Key Idea for checking the correctness of an equation dimensional analysis is done using the principle of homogeneity.
The dimensions of given variables of SHM are as
Displacement, $\left[x\right]=\left[M^{0}L{T}^0\right]$
Velocity, $\left[v\right]=\left[M^{0}L{T}^{-1}\right]$
Acceleration, $\left[a\right]=\left[M^{0}L{T}^{-2}\right]$
and time period, $\left[T\right]=\left[M^0{L}^{0}T\right]$
Now, checking each option for these values for option (a)

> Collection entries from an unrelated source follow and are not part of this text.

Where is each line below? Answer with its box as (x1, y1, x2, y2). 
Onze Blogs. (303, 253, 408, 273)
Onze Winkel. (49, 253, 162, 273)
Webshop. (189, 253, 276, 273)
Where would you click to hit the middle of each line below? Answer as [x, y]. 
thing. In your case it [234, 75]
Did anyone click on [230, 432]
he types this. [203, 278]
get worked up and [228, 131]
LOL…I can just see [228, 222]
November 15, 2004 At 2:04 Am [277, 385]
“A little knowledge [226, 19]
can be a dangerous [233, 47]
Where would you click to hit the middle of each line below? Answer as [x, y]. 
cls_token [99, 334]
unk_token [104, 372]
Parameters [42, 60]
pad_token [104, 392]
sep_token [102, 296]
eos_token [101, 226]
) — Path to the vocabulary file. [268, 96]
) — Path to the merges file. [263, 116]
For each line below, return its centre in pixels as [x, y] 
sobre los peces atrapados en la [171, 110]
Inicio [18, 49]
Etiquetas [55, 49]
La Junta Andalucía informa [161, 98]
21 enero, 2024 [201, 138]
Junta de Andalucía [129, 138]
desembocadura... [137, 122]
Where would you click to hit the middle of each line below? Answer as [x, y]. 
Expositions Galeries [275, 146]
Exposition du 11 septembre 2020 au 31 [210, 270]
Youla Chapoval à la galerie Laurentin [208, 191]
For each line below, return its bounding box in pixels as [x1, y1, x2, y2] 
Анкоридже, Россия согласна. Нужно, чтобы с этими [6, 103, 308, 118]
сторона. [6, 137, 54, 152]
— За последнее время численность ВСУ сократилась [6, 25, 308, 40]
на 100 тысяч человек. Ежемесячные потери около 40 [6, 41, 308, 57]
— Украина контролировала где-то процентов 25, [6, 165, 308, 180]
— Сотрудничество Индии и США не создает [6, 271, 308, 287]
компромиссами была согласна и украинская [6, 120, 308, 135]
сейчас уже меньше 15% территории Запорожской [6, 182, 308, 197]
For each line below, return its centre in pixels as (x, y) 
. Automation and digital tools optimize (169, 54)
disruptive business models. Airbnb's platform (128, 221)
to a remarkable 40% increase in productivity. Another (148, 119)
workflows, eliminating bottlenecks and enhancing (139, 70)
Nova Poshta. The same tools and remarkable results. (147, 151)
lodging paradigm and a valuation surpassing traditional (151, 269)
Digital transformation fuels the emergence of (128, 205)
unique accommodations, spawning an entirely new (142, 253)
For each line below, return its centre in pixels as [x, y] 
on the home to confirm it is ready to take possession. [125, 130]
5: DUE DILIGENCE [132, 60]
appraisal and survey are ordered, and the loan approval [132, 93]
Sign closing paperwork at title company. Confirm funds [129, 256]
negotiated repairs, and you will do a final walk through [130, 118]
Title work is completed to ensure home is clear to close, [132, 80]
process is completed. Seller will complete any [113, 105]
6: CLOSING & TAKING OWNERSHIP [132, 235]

$\frac{\left[a\right]\left[T\right]}{\left[x\right]}=\frac{\left[M^{0}L{T}^{-2}\right]}{\left[M^{0}L{T}^0\right]}=\left[M^0{L}^0{T}^{-1}\right]$
As it depends on time, so change with it.
For option (b),
$\left[a\right]\left[T\right]+2\pi \left[v\right]=\left[M^{0}L{T}^{-2}\right]\left[M^0{L}^{0}T\right]+\left[M^0{L}^0{T}^{-1}\right]$
= $\left[M^{0}L{T}^{-1}\right]$
It is also dependent on time and hence changes with it.
For option $\left(c\right)$ ,
$\frac{\left[a\right]\left[T\right]}{\left[v\right]}=\frac{\left[M^{0}L{T}^{-2}\right]\left[M^0{L}^{0}T\right]}{\left[M^{0}L{T}^{-1}\right]}=\left[M^0{L}^0{T}^0\right]$
As it is a constant having no dimension, so it does not change with time.
For option (d),
$\left[a\right]\left[t\right]+4{\pi }^2{\left[d\right]}^2=\left[M^{0}L{T}^{-2}\right]\left[M^0{L}^{0}T\right]+{\left[M^{0}L{T}^{-1}\right]}^2$
$=\left[L{T}^{-1}\right]+\left[L^2{T}^{-2}\right]$
As, the terms is dependent on time, so changes with it.
Also, it is dimensionally incorrect.
Hence, option $\left(c\right)$ is correct.